Digital Ocean Spaces

bash
S3_FILE_STORE_BUCKET_NAME=your-space-name
S3_ENDPOINT_URL=https://nyc3.digitaloceanspaces.com
S3_AWS_ACCESS_KEY_ID=your-spaces-key
S3_AWS_SECRET_ACCESS_KEY=your-spaces-secret
AWS_REGION_NAME=nyc3

Other S3-Compatible Services

The file store works with any S3-compatible service. Simply configure:

  • S3_FILE_STORE_BUCKET_NAME: Your bucket/container name
  • S3_ENDPOINT_URL: The service endpoint URL
  • S3_AWS_ACCESS_KEY_ID and S3_AWS_SECRET_ACCESS_KEY: Your credentials
  • AWS_REGION_NAME: The region (any valid region name)

Implementation

The system uses the S3BackedFileStore class that implements the abstract FileStore interface. The database uses generic column names (bucket_name, object_key) to maintain compatibility with different S3-compatible services.

File Store Interface

The FileStore abstract base class defines the following methods:

  • initialize(): Initialize the storage backend (create bucket if needed)
  • has_file(file_id, file_origin, file_type): Check if a file exists
  • save_file(content, display_name, file_origin, file_type, file_metadata, file_id): Save a file
  • read_file(file_id, mode, use_tempfile): Read file content
  • read_file_record(file_id): Get file metadata from database
  • delete_file(file_id): Delete a file and its metadata
  • get_file_with_mime_type(file_id): Get file with parsed MIME type

Usage Example

python
from onyx.file_store.file_store import get_default_file_store
from onyx.configs.constants import FileOrigin

# Get the configured file store
file_store = get_default_file_store(db_session)

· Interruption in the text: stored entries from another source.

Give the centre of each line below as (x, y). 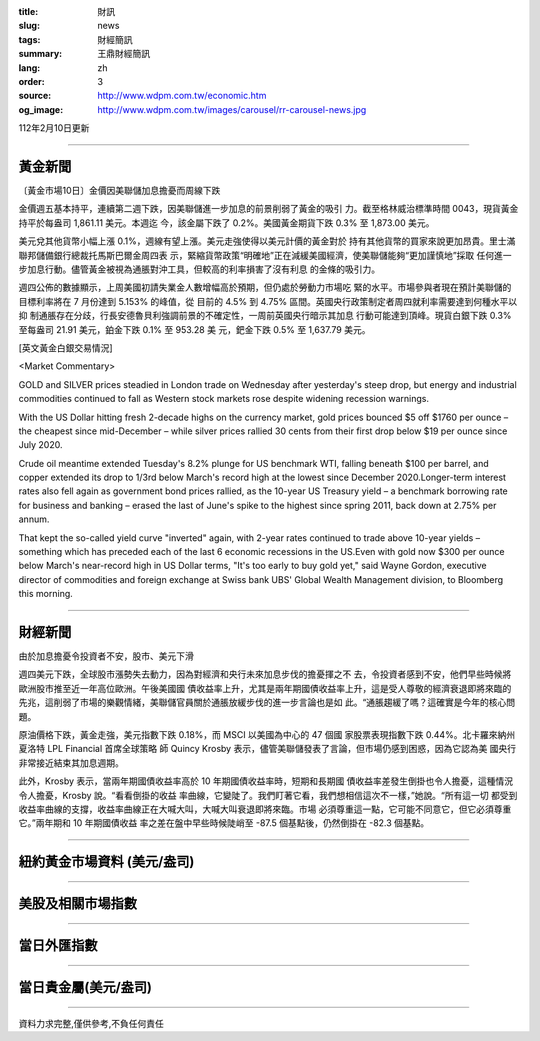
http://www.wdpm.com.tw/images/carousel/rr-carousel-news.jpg (232, 109)
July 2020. (40, 445)
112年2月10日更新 (54, 128)
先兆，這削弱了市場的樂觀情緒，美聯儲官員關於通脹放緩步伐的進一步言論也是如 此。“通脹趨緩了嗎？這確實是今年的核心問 (267, 702)
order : (31, 81)
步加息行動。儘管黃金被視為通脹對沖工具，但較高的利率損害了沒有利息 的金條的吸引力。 (199, 269)
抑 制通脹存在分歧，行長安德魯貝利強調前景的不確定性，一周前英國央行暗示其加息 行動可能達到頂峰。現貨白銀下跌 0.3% (265, 316)
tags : (29, 39)
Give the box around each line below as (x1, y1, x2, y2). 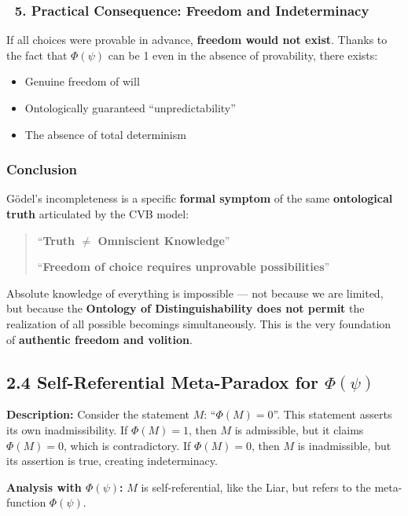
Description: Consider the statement (6, 406, 190, 423)
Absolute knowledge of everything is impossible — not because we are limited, (6, 284, 384, 301)
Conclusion (6, 159, 77, 179)
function (6, 494, 46, 511)
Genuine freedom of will (24, 73, 140, 90)
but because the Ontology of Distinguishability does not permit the (6, 300, 365, 317)
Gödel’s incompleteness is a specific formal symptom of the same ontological (6, 190, 393, 207)
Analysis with (6, 478, 82, 495)
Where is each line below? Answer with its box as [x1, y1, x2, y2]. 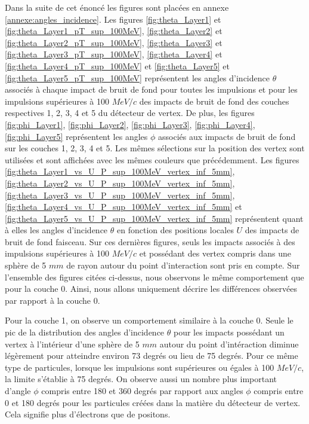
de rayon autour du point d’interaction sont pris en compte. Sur [66, 259, 300, 272]
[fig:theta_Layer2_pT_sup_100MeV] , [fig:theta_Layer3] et [5, 36, 223, 48]
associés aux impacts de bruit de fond [158, 130, 296, 142]
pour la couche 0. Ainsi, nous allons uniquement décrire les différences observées [5, 282, 297, 295]
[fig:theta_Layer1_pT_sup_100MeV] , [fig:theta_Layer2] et [5, 25, 223, 37]
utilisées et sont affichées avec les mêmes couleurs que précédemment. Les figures [5, 153, 299, 166]
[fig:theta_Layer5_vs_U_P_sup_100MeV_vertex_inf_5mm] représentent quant [5, 212, 304, 224]
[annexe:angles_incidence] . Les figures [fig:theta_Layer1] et [5, 13, 221, 25]
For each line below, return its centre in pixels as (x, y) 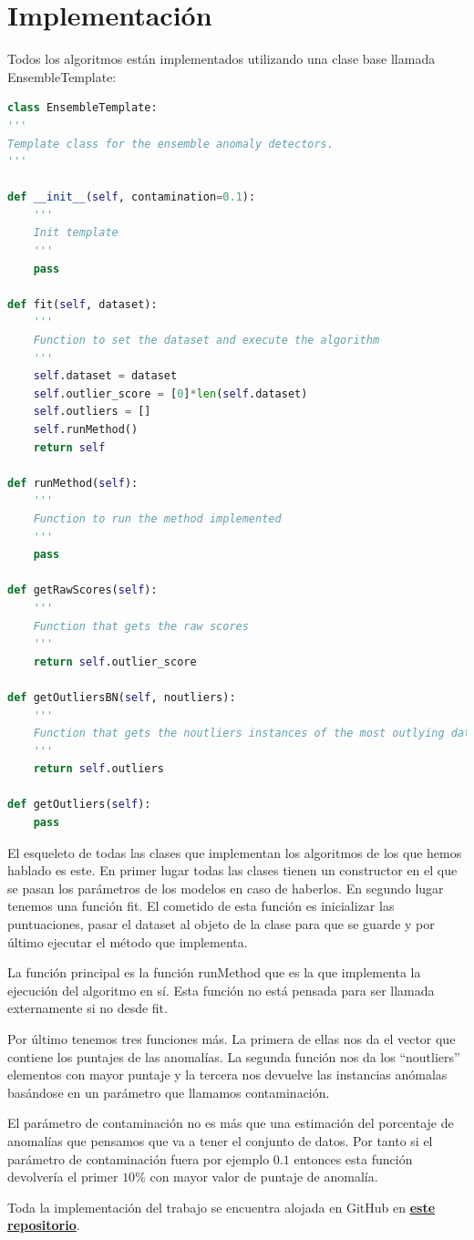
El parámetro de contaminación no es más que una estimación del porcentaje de (231, 1123)
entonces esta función (353, 1158)
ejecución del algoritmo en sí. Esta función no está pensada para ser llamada (221, 990)
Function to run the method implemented (157, 518)
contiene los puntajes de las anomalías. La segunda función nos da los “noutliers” (234, 1056)
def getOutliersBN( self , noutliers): (122, 697)
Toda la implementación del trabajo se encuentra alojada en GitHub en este (222, 1207)
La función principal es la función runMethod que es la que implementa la (214, 972)

# Initialize the storage backend (creates bucket if needed)
file_store.initialize()

# Save a file
with open("example.pdf", "rb") as f:
    file_id = file_store.save_file(
        content=f,
        display_name="Important Document.pdf",
        file_origin=FileOrigin.OTHER,
        file_type="application/pdf",
        file_metadata={"department": "engineering", "version": "1.0"}
    )

# Check if a file exists
exists = file_store.has_file(
    file_id=file_id,
    file_origin=FileOrigin.OTHER,
    file_type="application/pdf"
)

# Read a file
file_content = file_store.read_file(file_id)

# Read file with temporary file (for large files)
file_content = file_store.read_file(file_id, use_tempfile=True)

# Get file metadata
file_record = file_store.read_file_record(file_id)

# Get file with MIME type detection
file_with_mime = file_store.get_file_with_mime_type(file_id)

# Delete a file
file_store.delete_file(file_id)

Initialization

When deploying the application, ensure that:

  1. The S3-compatible storage service is accessible
  2. Credentials are properly configured
  3. The bucket specified in S3_FILE_STORE_BUCKET_NAME exists or the service account has permissions to create it
  4. Call file_store.initialize() during application startup to ensure the bucket exists

The file store will automatically create the bucket if it doesn't exist and the credentials have sufficient permissions.